Nem vou falar dos professores que até levarem o meu problema de saúde a sério, trataram-me como eu trataria um bom baldas...
Voltei à Madeira.
Continuo a visitar regularmente o médico de família no centro de saúde.
Pela primeira vez em muito tempo até estou estavelmente bem
Gostava ao menos de ter um emprego decente para ao menos poder contribuir para o SNS/segurança social.
(ou então... mais explicandos, para eu poder fazer disto profissão)
Sou matemático. Não sou contabilista, secretário, informático, ...

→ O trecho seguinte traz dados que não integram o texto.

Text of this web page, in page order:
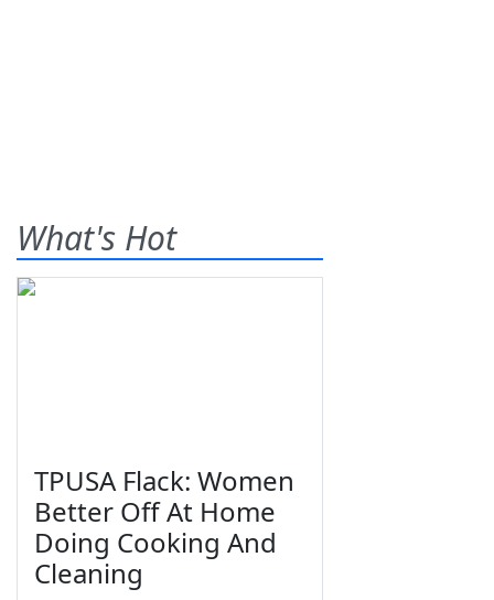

E estes são apenas umas espreitadelas para a vida de um indivíduo, chamado
Carlos Paulo, que um dia terminou o secundário
nesta fantástica escola com 20 a Física e a Matemática (sem ter recorrido a explicações) nesse ano teve a melhor prova específica de Matemática da Madeira... e entrou numa Licenciatura em Matemática, muitos anos antes de nos imporem (e, em alguns sítios,
mal e porcamente) uma coisa chamada
processo de Bolonha.
A minha vida dava um livro...
"Tira Matemática do currículo" já me sugeriram..

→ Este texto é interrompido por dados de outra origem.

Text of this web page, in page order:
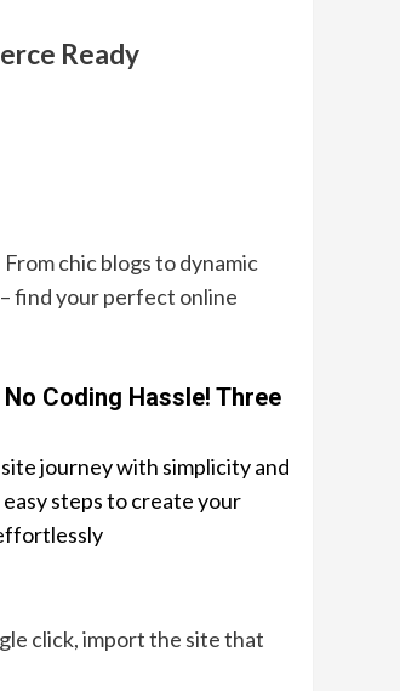
Ready
chic blogs to dynamic
find your perfect online
Coding Hassle! Three
journey with simplicity and
steps to create your
click, import the site that
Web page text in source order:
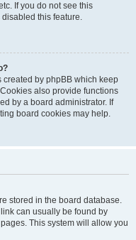
If you do not see this
this feature.
created by phpBB which keep
also provide functions
by a board administrator. If
board cookies may help.
stored in the board database.
can usually be found by
This system will allow you

Bem, se eu tirar Matemática.. fico "sem nada".
A Matemática sempre foi e é a minha vida...
Boa sorte para a vida a todos os que concorrem agora ao ensino superior... Boa sorte mesmo!
Um bocadinho de sorte nunca fez mal a ninguém.
(yeah...sure... he didn't live in Portugal)
Observação:
Por favor.. se algum dia a minha vida acabar em livro, livrem-se de utilizar acordo ortográfico!
A minha autobiografia não vai usar, mas não a publicarei!